Early deployments showed promise in automating routine tasks such as log summarisation and vulnerability triage, but practitioners quickly noted reliability problems — models would confidently assert incorrect threat attributions, miss novel attack patterns, or produce inconsistent analyses of the same data. Until now, however, systematic benchmarks for blue team and CTI-specific LLM performance have been limited.
The broader academic field of AI safety in security contexts has largely focused on offensive uses of LLMs — helping attackers write malware or phishing content — with the defensive side receiving comparatively less rigorous attention. These two papers represent part of a growing effort to close that gap with empirical, domain-specific evaluation.
Key Perspectives
Security researchers: The authors argue that the field has been too quick to attribute LLM failures in security contexts to generic model limitations. Their work identifies domain-specific failure modes that require domain-specific solutions — a finding that pushes back against the assumption that frontier model improvements alone will resolve the problem.

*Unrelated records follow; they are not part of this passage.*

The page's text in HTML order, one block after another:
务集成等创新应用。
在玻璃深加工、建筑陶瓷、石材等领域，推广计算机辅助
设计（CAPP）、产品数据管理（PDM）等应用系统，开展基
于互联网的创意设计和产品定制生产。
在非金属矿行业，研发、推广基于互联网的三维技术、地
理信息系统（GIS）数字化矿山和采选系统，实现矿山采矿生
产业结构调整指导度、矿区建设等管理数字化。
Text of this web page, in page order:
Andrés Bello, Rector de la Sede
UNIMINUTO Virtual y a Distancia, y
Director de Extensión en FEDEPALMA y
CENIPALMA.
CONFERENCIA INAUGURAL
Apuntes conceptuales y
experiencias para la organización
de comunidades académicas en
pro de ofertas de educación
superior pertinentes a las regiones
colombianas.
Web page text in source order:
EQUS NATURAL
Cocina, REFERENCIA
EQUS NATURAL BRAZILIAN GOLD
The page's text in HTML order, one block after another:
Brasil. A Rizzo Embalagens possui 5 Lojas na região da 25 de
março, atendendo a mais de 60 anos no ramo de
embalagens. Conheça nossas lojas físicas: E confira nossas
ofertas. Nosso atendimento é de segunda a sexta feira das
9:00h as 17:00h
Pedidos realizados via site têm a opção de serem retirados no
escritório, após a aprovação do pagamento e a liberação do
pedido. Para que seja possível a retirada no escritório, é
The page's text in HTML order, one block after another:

Security practitioners and blue teams: Defenders who rely on AI-assisted tools need to understand that free-form LLM reasoning is measurably less reliable than structured, modular approaches. The CyberTeam results support a workflow-first philosophy, where AI is a guided component rather than an autonomous analyst.

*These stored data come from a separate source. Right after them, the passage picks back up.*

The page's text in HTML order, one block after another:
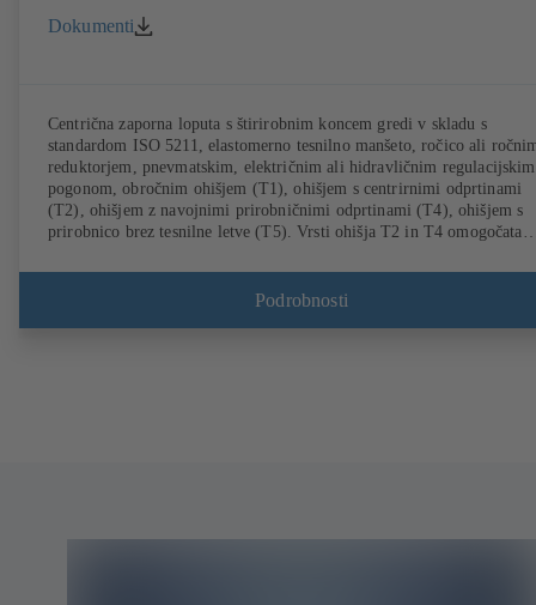
Dokumenti
Centrična zaporna loputa s štirirobnim koncem gredi v skladu s
standardom ISO 5211, elastomerno tesnilno manšeto, ročico ali
reduktorjem, pnevmatskim, električnim ali hidravličnim regulacijskim
pogonom, obročnim ohišjem (T1), ohišjem s centrirnimi odprtinami
(T2), ohišjem z navojnimi prirobničnimi odprtinami (T4), ohišjem s
prirobnico brez tesnilne letve (T5). Vrsti ohišja T2 in T4 omogočata
protiprirobnico. Priključki v skladu z EN, ASME, JIS.
Podrobnosti
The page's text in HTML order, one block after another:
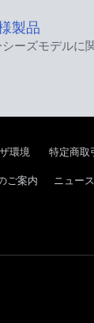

Critics and sceptics: Some in the security community will note that benchmarks, however well-designed, rarely capture the full complexity of live operational environments. The human-in-the-loop evaluation method used in the CTI vulnerability study is more robust than automated judging, but scaling such evaluation to production environments remains an open challenge. Others may question whether the 'targeted defences' that reduced failure rates are practical to implement at enterprise scale.
What to Watch
- Whether major security vendors (CrowdStrike, Microsoft Sentinel, Palo Alto) respond to this research by adopting structured, modular LLM deployment frameworks in their AI-assisted products.
- Academic and industry uptake of the CyberTeam benchmark as a standard evaluation tool — its adoption would signal growing consensus around structured LLM deployment in security.
- Emerging regulatory guidance on AI use in critical security infrastructure, particularly from bodies like CISA in the US and the NCSC in the UK, which may reference or build on this kind of empirical work.